Climate Stripes

I’m obviously not keeping up. Fortuitously, son slipped me the ‘climate’ issue of The Economist from September 2019, which features these ‘climate stripes’. (Our children are of course there to educate us!)

Each stripe in the featured image represents the global temperature averaged over a year, from 1850 to 2018. You can see that the stripes “turn from mainly blue to mainly red in more recent years, illustrating the rise in average temperatures”.

As well as being informative, this presentation is aesthetically pleasing. What a wonderful way of communicating the reality of global temperature change. It was created by scientist: Ed Hawkins of Reading University, using data from Berkeley Earth, NOAA, UK Met Office, MeteoSwiss, DWD. The stripes have been widely used worldwide for some time, see the story.

The show your stripes website enables you to download the stripes for your own country. For example here’s England and then Texas (with slightly differing start dates).

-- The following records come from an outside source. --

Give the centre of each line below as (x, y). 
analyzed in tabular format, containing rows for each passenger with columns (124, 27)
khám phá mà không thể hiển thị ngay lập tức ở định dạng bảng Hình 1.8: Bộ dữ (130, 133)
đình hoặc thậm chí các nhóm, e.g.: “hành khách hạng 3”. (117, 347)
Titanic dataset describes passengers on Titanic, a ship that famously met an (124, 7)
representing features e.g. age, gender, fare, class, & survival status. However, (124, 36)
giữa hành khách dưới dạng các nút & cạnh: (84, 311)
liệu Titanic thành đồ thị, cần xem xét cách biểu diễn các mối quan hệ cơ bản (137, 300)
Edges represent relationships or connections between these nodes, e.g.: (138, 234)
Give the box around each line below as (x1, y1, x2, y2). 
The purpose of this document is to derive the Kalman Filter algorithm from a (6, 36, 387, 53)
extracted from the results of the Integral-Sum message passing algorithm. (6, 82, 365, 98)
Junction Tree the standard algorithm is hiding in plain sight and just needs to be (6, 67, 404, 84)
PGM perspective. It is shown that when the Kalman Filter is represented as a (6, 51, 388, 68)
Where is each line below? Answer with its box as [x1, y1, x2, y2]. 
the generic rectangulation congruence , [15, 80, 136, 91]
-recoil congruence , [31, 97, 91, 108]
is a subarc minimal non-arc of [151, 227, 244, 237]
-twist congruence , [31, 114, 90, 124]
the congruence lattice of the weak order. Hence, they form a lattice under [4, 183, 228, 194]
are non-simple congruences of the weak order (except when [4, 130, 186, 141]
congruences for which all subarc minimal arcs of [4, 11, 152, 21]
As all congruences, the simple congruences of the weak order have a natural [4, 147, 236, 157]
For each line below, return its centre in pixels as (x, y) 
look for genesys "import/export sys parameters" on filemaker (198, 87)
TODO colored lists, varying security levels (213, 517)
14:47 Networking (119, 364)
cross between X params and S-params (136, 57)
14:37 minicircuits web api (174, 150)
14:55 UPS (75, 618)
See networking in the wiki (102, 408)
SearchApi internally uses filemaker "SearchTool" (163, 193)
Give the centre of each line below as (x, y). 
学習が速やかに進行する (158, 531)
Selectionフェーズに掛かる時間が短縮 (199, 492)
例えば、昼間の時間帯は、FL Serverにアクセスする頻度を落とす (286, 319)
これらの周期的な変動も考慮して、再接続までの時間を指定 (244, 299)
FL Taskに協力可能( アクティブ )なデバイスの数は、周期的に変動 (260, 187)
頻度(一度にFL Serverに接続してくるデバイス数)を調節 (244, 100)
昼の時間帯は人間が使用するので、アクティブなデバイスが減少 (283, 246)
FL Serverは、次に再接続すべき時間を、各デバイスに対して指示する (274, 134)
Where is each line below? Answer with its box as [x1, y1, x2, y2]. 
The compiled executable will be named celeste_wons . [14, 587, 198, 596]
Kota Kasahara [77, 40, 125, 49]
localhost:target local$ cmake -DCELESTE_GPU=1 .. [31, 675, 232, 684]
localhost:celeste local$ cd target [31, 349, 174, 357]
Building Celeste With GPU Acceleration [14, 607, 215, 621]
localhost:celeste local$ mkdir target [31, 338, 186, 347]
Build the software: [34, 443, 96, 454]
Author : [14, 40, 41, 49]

_stripes_EUROPE-United_Kingdom-England-1884-2018-MO_stripes_NORTH_AMERICA-USA-Texas-1895-2018-NO

One can speculate on how the stripe pattern in different areas might reflect their different attitudes to climate change.

Interestingly, the debate has moved on from September, in that ‘climate breakdown’ is now the commonly used terminology instead of ‘climate change’ as in the above Economist article – but that is of course a mainstream business magazine.